▶ _WORK INSTRUCTION_:
All lines from the one containing "What's the depth" through the end of the data below must be reproduced exactly, and no others.

○ ○ ○ ○ ○ ○ ○

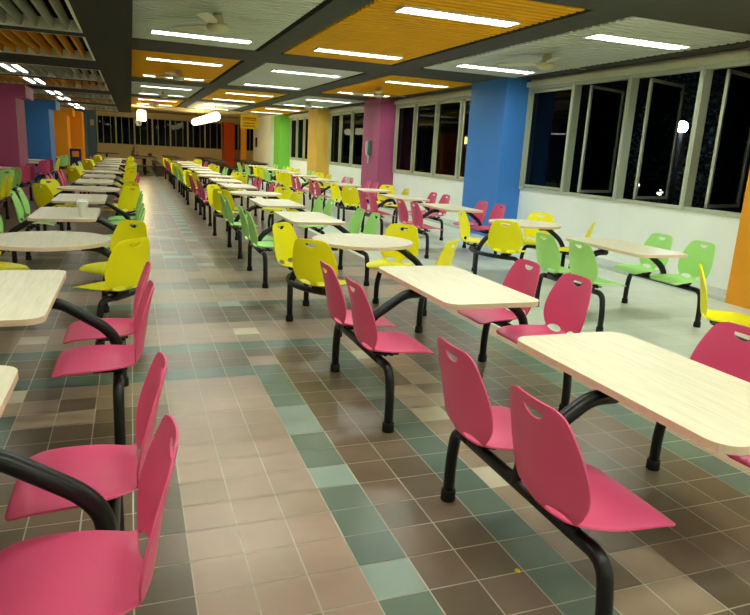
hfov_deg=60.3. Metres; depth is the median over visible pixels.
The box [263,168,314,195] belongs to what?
table
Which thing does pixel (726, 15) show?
ceiling
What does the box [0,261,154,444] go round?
table
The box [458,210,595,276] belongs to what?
table
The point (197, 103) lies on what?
ceiling panel
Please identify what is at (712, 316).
table
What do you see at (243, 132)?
column
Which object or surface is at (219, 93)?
ceiling panel
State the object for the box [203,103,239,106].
ceiling light
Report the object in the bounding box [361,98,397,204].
column
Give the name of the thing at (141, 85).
ceiling light
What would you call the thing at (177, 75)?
ceiling fan
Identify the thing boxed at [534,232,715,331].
table
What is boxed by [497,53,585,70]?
ceiling fan
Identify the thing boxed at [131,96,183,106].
ceiling panel
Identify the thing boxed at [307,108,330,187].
column
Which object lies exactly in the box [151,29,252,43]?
ceiling light
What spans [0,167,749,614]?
floor
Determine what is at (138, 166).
bench
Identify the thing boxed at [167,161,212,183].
table
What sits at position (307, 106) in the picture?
ceiling fan
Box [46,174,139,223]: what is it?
table
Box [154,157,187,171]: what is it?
picnic table
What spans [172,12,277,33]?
ceiling fan
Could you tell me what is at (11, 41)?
grille
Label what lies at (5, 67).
grille
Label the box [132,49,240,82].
ceiling panel
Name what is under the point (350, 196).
table
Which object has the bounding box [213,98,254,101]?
ceiling light
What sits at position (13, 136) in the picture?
column
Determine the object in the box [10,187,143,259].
table
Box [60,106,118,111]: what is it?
grille
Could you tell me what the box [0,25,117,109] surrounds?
trim
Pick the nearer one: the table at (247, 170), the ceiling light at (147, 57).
the ceiling light at (147, 57)
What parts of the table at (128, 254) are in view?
seat, table arm, leg, leg, seat, seat
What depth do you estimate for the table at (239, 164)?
25.89 m
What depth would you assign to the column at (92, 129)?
34.22 m
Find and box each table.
[0,164,34,202]
[0,167,20,206]
[0,173,13,219]
[0,203,145,289]
[0,219,149,344]
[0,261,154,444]
[0,352,178,614]
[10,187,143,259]
[28,158,59,179]
[28,159,52,182]
[32,179,139,230]
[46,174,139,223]
[56,155,69,178]
[57,169,138,192]
[67,166,136,193]
[72,163,136,193]
[78,161,136,185]
[83,159,134,185]
[86,157,135,178]
[89,156,134,178]
[93,155,133,170]
[94,152,118,167]
[132,156,155,173]
[134,157,157,175]
[152,155,182,169]
[153,156,185,170]
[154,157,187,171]
[156,158,194,176]
[163,158,201,178]
[164,159,207,183]
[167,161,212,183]
[171,163,219,189]
[173,165,227,194]
[177,167,237,199]
[183,170,247,206]
[188,174,262,215]
[196,157,217,165]
[196,179,279,225]
[199,158,226,171]
[202,160,238,175]
[203,159,232,173]
[207,184,302,239]
[219,193,333,258]
[227,159,250,172]
[230,160,255,173]
[237,162,275,180]
[237,163,277,185]
[237,205,379,288]
[244,164,287,183]
[253,166,299,189]
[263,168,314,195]
[272,222,457,336]
[276,171,331,200]
[290,174,353,208]
[308,178,378,211]
[320,259,591,432]
[330,183,409,223]
[358,190,449,240]
[396,198,505,258]
[437,322,749,614]
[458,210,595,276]
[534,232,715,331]
[699,263,749,340]
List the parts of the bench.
seat
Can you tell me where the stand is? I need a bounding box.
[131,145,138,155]
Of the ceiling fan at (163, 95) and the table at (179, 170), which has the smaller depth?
the table at (179, 170)
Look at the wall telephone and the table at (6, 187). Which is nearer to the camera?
the table at (6, 187)
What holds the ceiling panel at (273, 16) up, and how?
attached to the ceiling
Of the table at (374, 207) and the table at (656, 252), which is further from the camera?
the table at (374, 207)
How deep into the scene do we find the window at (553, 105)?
10.06 m
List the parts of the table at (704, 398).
leg, seat, table arm, leg, seat, leg, seat, seat
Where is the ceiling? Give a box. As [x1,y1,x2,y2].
[0,0,749,118]
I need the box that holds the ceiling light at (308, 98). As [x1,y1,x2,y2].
[306,98,350,102]
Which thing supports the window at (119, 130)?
in the wall at (189, 154)
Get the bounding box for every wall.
[96,111,252,170]
[253,48,749,289]
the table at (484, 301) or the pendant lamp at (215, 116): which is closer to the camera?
the table at (484, 301)
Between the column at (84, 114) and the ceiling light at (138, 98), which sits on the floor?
the column at (84, 114)
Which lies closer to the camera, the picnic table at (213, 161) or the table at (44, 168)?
the table at (44, 168)
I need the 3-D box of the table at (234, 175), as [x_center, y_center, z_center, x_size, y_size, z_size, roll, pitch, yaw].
[-4.031,-2.993,16.293,1.488,0.825,1.344,-2,14,-20]
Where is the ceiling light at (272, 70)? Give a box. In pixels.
[271,69,340,77]
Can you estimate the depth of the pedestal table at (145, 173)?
28.18 m
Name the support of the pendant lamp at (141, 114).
hanging from the ceiling
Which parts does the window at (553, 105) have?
sash, pane, sash, pane, sash, pane, sash, pane
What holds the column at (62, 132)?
on the floor
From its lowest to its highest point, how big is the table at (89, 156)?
0.825 m
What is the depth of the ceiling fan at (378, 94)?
15.30 m
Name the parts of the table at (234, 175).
seat, seat, seat, seat
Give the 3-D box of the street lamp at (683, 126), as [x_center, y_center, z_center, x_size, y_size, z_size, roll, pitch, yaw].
[8.137,-1.743,18.248,0.320,6.774,0.320,-2,14,-20]
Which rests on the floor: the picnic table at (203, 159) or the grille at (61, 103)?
the picnic table at (203, 159)
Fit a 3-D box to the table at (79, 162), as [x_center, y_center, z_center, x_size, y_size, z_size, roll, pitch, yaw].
[-7.735,-3.789,18.757,1.559,0.825,1.180,-2,14,-20]
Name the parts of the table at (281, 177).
seat, seat, seat, seat
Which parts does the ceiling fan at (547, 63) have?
blade, blade
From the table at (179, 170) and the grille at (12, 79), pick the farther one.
the table at (179, 170)
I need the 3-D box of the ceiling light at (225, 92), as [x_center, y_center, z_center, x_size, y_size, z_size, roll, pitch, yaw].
[-3.719,-6.335,19.170,1.380,0.047,0.280,-2,14,-20]
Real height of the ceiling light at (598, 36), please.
0.047 m
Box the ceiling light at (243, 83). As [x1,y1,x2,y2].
[243,83,299,88]
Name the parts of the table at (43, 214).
seat, leg, table arm, table arm, seat, seat
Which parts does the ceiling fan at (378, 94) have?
blade
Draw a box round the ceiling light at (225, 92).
[225,92,272,96]
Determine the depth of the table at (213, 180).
14.38 m
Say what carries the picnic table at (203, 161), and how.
on the floor
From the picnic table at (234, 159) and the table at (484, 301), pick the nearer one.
the table at (484, 301)
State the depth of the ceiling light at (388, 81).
13.78 m
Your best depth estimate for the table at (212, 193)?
10.94 m
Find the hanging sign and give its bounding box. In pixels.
[240,114,257,128]
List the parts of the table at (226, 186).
seat, seat, leg, leg, seat
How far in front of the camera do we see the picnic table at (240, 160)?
31.79 m
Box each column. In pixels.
[0,83,33,197]
[24,99,59,180]
[53,108,74,171]
[70,111,85,169]
[74,109,97,158]
[83,113,88,157]
[222,122,234,165]
[240,128,246,167]
[273,114,290,169]
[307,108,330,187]
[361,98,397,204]
[461,78,530,235]
[725,169,749,308]
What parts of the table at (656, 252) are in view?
leg, seat, table arm, seat, leg, leg, seat, table arm, seat, leg
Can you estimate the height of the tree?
8.631 m
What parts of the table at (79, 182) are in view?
table arm
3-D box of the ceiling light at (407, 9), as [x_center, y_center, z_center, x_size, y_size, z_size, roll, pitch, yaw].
[0.901,-3.141,6.948,1.380,0.047,0.280,-2,14,-20]
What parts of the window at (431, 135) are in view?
sash, pane, sash, pane, sash, pane, sash, pane
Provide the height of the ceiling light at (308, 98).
0.047 m
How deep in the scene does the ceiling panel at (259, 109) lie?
27.21 m
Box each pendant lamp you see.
[137,106,145,120]
[191,104,220,124]
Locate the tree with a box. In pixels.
[628,69,725,209]
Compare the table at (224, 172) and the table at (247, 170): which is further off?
the table at (247, 170)
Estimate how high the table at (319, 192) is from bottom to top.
0.825 m
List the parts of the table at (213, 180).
seat, seat, leg, table arm, seat, seat
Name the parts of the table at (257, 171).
seat, seat, seat
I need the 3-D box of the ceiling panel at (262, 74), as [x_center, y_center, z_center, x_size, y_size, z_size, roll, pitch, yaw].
[-2.002,-5.162,14.512,1.880,0.085,5.300,-2,14,-20]
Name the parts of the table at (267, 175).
seat, seat, seat
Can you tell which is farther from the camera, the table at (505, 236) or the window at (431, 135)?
the window at (431, 135)
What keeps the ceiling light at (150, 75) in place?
attached to the ceiling panel at (140, 65)
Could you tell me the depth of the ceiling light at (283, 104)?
22.79 m
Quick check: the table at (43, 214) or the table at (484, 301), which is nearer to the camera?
the table at (484, 301)
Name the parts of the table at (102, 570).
table arm, seat, leg
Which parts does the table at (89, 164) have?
seat, seat
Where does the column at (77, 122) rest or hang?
on the floor
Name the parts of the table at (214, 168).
seat, seat, seat
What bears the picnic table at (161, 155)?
on the floor
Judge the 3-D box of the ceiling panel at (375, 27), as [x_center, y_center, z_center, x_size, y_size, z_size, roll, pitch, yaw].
[0.294,-3.575,8.438,1.880,0.085,5.270,-2,14,-20]
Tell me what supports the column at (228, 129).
on the floor
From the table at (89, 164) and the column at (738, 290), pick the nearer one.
the column at (738, 290)
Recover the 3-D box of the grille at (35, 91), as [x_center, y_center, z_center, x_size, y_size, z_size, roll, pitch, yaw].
[-9.024,-5.892,17.500,3.528,0.120,2.400,-2,14,-20]
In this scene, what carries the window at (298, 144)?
in the wall at (634, 223)
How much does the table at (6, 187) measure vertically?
0.825 m
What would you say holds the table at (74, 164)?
on the floor
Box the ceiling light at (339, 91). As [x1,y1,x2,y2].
[337,91,389,96]
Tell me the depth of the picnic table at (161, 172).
28.14 m
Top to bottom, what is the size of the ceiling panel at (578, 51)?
0.085 m
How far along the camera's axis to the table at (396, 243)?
5.78 m
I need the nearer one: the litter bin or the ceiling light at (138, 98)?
the ceiling light at (138, 98)
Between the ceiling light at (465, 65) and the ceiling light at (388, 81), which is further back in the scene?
the ceiling light at (388, 81)
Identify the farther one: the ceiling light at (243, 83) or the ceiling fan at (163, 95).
the ceiling fan at (163, 95)
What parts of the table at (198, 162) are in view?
seat
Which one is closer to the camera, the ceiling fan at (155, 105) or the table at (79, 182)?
the table at (79, 182)
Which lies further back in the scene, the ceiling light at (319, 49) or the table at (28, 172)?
the table at (28, 172)
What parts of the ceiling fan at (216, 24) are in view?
blade, blade, blade
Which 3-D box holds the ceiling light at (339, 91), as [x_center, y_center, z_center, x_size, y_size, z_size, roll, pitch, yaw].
[-0.289,-5.618,16.966,1.380,0.047,0.280,-2,14,-20]
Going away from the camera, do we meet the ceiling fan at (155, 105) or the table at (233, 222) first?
the table at (233, 222)
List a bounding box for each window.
[96,114,252,150]
[289,113,308,160]
[328,106,363,167]
[392,90,470,181]
[519,51,749,217]
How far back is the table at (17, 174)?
12.93 m
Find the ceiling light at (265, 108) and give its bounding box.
[265,108,299,110]
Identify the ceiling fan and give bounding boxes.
[145,102,172,107]
[148,91,187,98]
[155,70,211,80]
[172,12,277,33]
[291,102,328,108]
[352,88,404,97]
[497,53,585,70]
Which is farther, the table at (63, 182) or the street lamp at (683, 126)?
the street lamp at (683, 126)
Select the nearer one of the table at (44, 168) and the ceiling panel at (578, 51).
the ceiling panel at (578, 51)
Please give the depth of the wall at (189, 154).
36.96 m
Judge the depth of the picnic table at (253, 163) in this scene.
29.74 m
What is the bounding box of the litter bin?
[70,148,81,165]
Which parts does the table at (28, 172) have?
seat, seat, leg
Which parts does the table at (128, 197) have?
seat, seat, leg, table arm, table arm, seat, seat
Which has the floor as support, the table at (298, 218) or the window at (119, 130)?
the table at (298, 218)
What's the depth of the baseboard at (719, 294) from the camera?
9.48 m
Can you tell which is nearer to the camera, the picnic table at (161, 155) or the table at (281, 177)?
the table at (281, 177)
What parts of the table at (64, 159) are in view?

○ ○ ○ ○ ○ ○ ○

▶ _RESULT OF THIS EXERCISE_:
What's the depth of the baseboard at (719, 294) from the camera?
9.48 m
Can you tell which is nearer to the camera, the picnic table at (161, 155) or the table at (281, 177)?
the table at (281, 177)
What parts of the table at (64, 159) are in view?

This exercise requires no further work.